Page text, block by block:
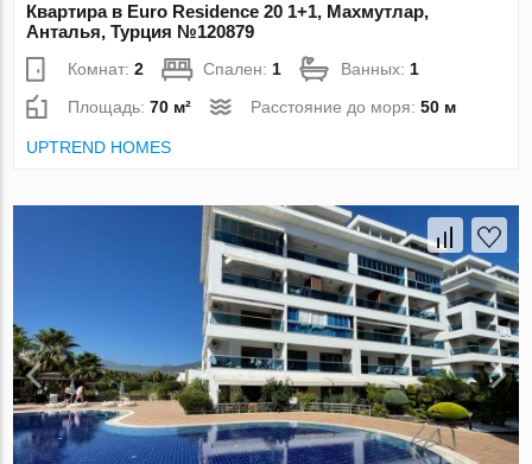
Квартира в Euro Residence 20 1+1, Махмутлар,
Анталья, Турция №120879
Комнат:2 Спален:1 Ванных:1
Площадь:70 м² Расстояние до моря:50 м
UPTREND HOMES
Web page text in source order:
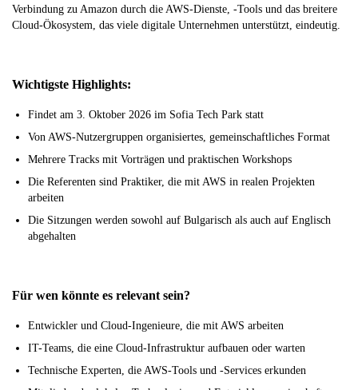
Verbindung zu Amazon durch die AWS-Dienste, -Tools und das breitere
Cloud-Ökosystem, das viele digitale Unternehmen unterstützt, eindeutig.
Wichtigste Highlights:
Findet am 3. Oktober 2026 im Sofia Tech Park statt
Von AWS-Nutzergruppen organisiertes, gemeinschaftliches Format
Mehrere Tracks mit Vorträgen und praktischen Workshops
Die Referenten sind Praktiker, die mit AWS in realen Projekten
arbeiten
Die Sitzungen werden sowohl auf Bulgarisch als auch auf Englisch
abgehalten
Für wen könnte es relevant sein?
Entwickler und Cloud-Ingenieure, die mit AWS arbeiten
IT-Teams, die eine Cloud-Infrastruktur aufbauen oder warten
Technische Experten, die AWS-Tools und -Services erkunden
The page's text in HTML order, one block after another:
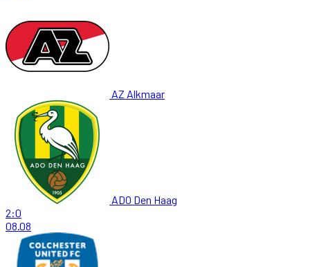
AZ Alkmaar
ADO Den Haag
2:0
08.08
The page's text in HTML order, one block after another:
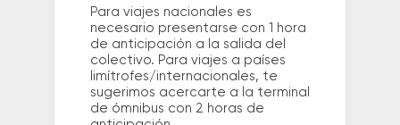
Para viajes nacionales es
necesario presentarse con 1 hora
de anticipación a la salida del
colectivo. Para viajes a países
limítrofes/internacionales, te
sugerimos acercarte a la terminal
de ómnibus con 2 horas de
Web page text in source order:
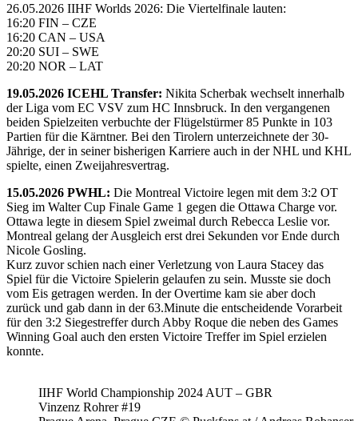
26.05.2026 IIHF Worlds 2026: Die Viertelfinale lauten:
16:20 FIN – CZE
16:20 CAN – USA
20:20 SUI – SWE
20:20 NOR – LAT
19.05.2026 ICEHL Transfer: Nikita Scherbak wechselt innerhalb
der Liga vom EC VSV zum HC Innsbruck. In den vergangenen
beiden Spielzeiten verbuchte der Flügelstürmer 85 Punkte in 103
Partien für die Kärntner. Bei den Tirolern unterzeichnete der 30-
Jährige, der in seiner bisherigen Karriere auch in der NHL und KHL
spielte, einen Zweijahresvertrag.
15.05.2026 PWHL: Die Montreal Victoire legen mit dem 3:2 OT
Sieg im Walter Cup Finale Game 1 gegen die Ottawa Charge vor.
Ottawa legte in diesem Spiel zweimal durch Rebecca Leslie vor.
Montreal gelang der Ausgleich erst drei Sekunden vor Ende durch
Nicole Gosling.
Kurz zuvor schien nach einer Verletzung von Laura Stacey das
Spiel für die Victoire Spielerin gelaufen zu sein. Musste sie doch
vom Eis getragen werden. In der Overtime kam sie aber doch
zurück und gab dann in der 63.Minute die entscheidende Vorarbeit
für den 3:2 Siegestreffer durch Abby Roque die neben des Games
Winning Goal auch den ersten Victoire Treffer im Spiel erzielen
konnte.
IIHF World Championship 2024 AUT – GBR
Vinzenz Rohrer #19
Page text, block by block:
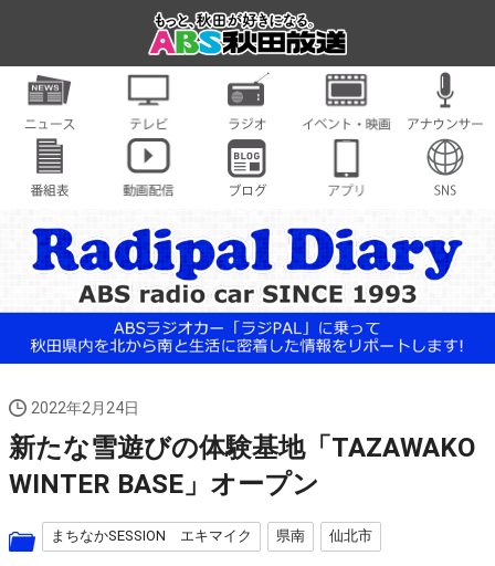
2022年2月24日
新たな雪遊びの体験基地「TAZAWAKO
WINTER BASE」オープン
まちなかSESSION エキマイク 県南 仙北市
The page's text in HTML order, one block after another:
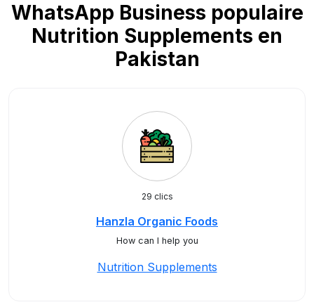
WhatsApp Business populaire
Nutrition Supplements en
Pakistan
29 clics
Hanzla Organic Foods
How can I help you
Nutrition Supplements
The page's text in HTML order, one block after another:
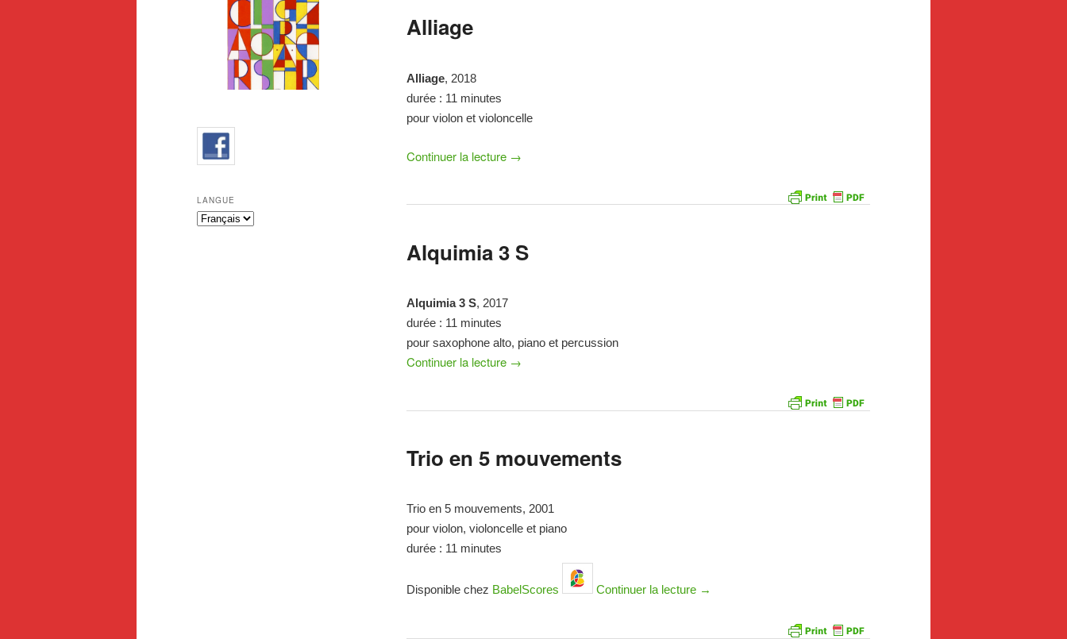
Alliage
Alliage, 2018
durée : 11 minutes
pour violon et violoncelle
Continuer la lecture →
Alquimia 3 S
Alquimia 3 S, 2017
durée : 11 minutes
pour saxophone alto, piano et percussion
Continuer la lecture →
Trio en 5 mouvements
Trio en 5 mouvements, 2001
pour violon, violoncelle et piano
durée : 11 minutes
Disponible chez BabelScores Continuer la lecture →
LANGUE
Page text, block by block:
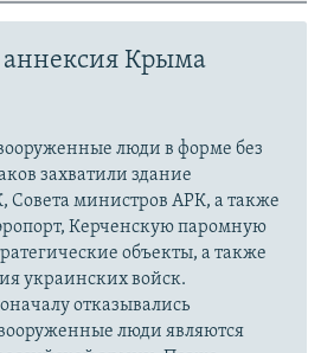
Telegram Instagram
Крыма
люди в форме без
захватили здание
Совета министров АРК, а также
Керченскую паромную
объекты, а также
украинских войск.
отказывались
люди являются
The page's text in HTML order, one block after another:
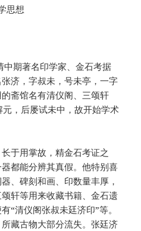
思想
期著名印学家、金石考据
济，字叔未，号未亭，一字
斋馆名有清仪阁、三颂轩
，后屡试未中，故开始学术
于用掌故，精金石考证之
都能分辨其真假。他特别喜
、碑刻和画、印数量丰厚，
轩等用来收藏书籍、金石遗
“清仪阁张叔未廷济印”等。
藏古物大部分流失。张廷济
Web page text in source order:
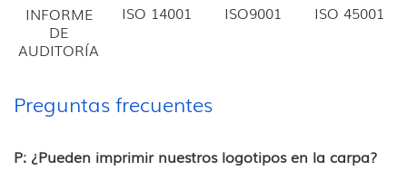
INFORME
DE
AUDITORÍA
ISO 14001 ISO9001 ISO 45001
Preguntas frecuentes
P: ¿Pueden imprimir nuestros logotipos en la carpa?
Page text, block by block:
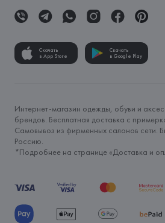
Скачать
в App Store
Скачать
в Google Play
Интернет-магазин одежды, обуви и
брендов. Бесплатная доставка с
Самовывоз из фирменных салонов сети.
Россию.
*Подробнее на странице «Доставка и
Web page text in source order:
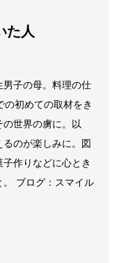
た人
子の母。料理の仕
初めての取材をき
世界の虜に。以
のが楽しみに。図
作りなどに心とき
ブログ：スマイル
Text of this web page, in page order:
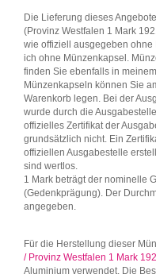
Die Lieferung dieses
(Provinz Westfalen 1 Mark
wie offiziell ausgegeben ohne
ich ohne Münzenkapsel.
finden Sie ebenfalls in
Münzenkapseln können Sie
Warenkorb legen. Bei der
wurde durch die
offizielles Zertifikat der
grundsätzlich nicht. Ein
offiziellen Ausgabestelle
sind wertlos.
1 Mark beträgt der nominelle
(Gedenkprägung). Der
angegeben.
Für die Herstellung dieser
/ Provinz Westfalen 1 Mark
Aluminium verwendet. Die
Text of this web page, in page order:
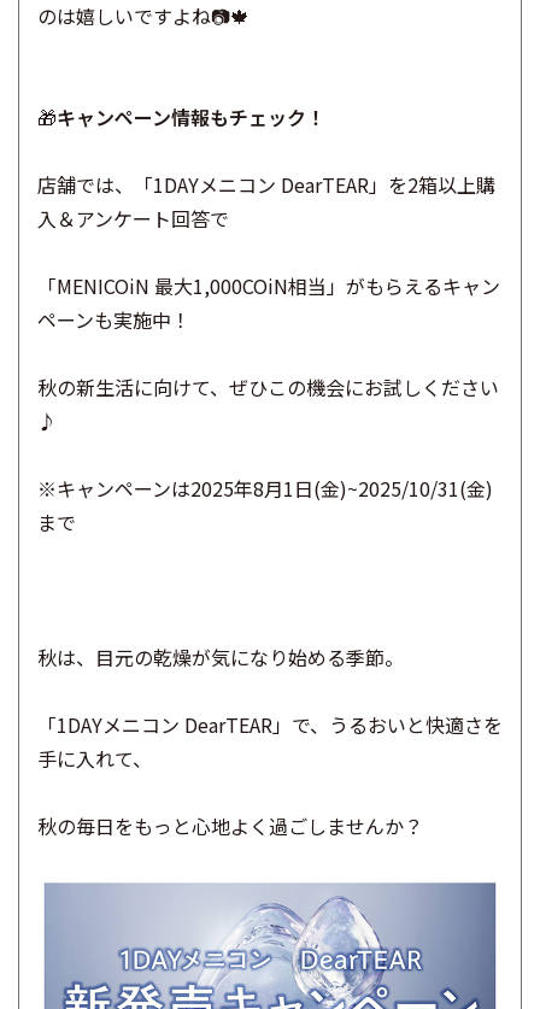
のは嬉しいですよね📷🍁
🎁キャンペーン情報もチェック！
店舗では、「1DAYメニコン DearTEAR」を2箱以上購
入＆アンケート回答で
「MENICOiN 最大1,000COiN相当」がもらえるキャン
ペーンも実施中！
秋の新生活に向けて、ぜひこの機会にお試しください
♪
※キャンペーンは2025年8月1日(金)~2025/10/31(金)
まで
秋は、目元の乾燥が気になり始める季節。
「1DAYメニコン DearTEAR」で、うるおいと快適さを
手に入れて、
秋の毎日をもっと心地よく過ごしませんか？
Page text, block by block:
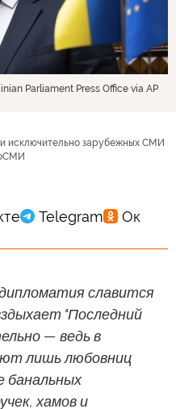
Parliament Press Office via AP
зарубежных СМИ
славится
"Последний
— ведь в
лишь любовниц
банальных
хамов и
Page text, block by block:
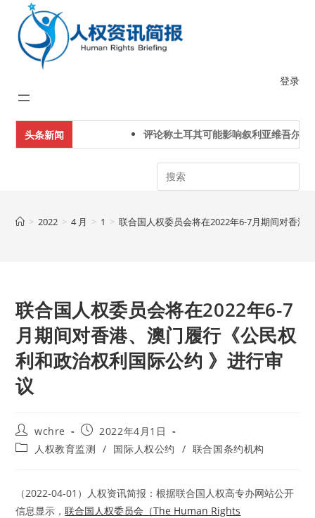
content
登录
头条新闻 评论称土耳其可能影响叙利亚维吾尔人
Search
> 2022 > 4 月 > 1 > 联合国人权委员会将在2022年6-7月期间对香港
联合国人权委员会将在2022年6-7
月期间对香港、澳门履行《公民权
利和政治权利国际公约 》进行审
议
Post
author:
wchre
Post
published:
2022年4月1日
Post 人权教育监测 / 国际人权公约 / 联合国条约机构
（2022-04-01）人权资讯简报：根据联合国人权高专办网站公开
信息显示，联合国人权委员会（The Human Rights
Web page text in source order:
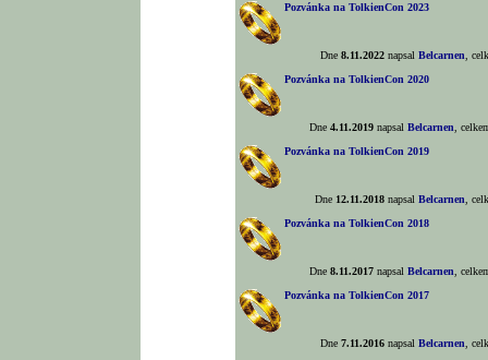
Pozvánka na TolkienCon 2023
Dne8.11.2022 napsalBelcarnen
,
Pozvánka na TolkienCon 2020
Dne4.11.2019 napsalBelcarnen
,
Pozvánka na TolkienCon 2019
Dne 12.11.2018 napsalBelcarnen
,
Pozvánka na TolkienCon 2018
Dne8.11.2017 napsalBelcarnen
,
Pozvánka na TolkienCon 2017
Dne7.11.2016 napsalBelcarnen
,
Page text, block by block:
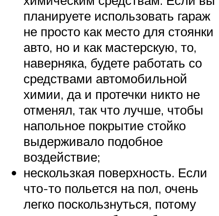
планируете использовать гараж
не просто как место для стоянки
авто, но и как мастерскую, то,
наверняка, будете работать со
средствами автомобильной
химии, да и протечки никто не
отменял, так что лучше, чтобы
напольное покрытие стойко
выдерживало подобное
воздействие;
нескользкая поверхность. Если
что-то польется на пол, очень
легко поскользнуться, потому
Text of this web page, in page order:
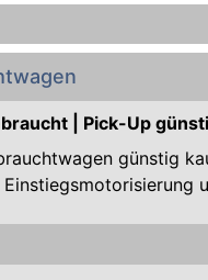
| Pick-Up
günstig
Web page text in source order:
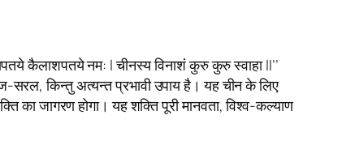
कैलाशपतये नम: l चीनस्य विनाशं कुरु कुरु स्वाहा ll’’
सरल, किन्तु अत्यन्त प्रभावी उपाय है। यह चीन के लिए
का जागरण होगा। यह शक्ति पूरी मानवता, विश्व-कल्याण

Problem description: From the listing above, copy every line where the string "doch" is found.

Written solution:
Spiel für die Victoire Spielerin gelaufen zu sein. Musste sie doch
vom Eis getragen werden. In der Overtime kam sie aber doch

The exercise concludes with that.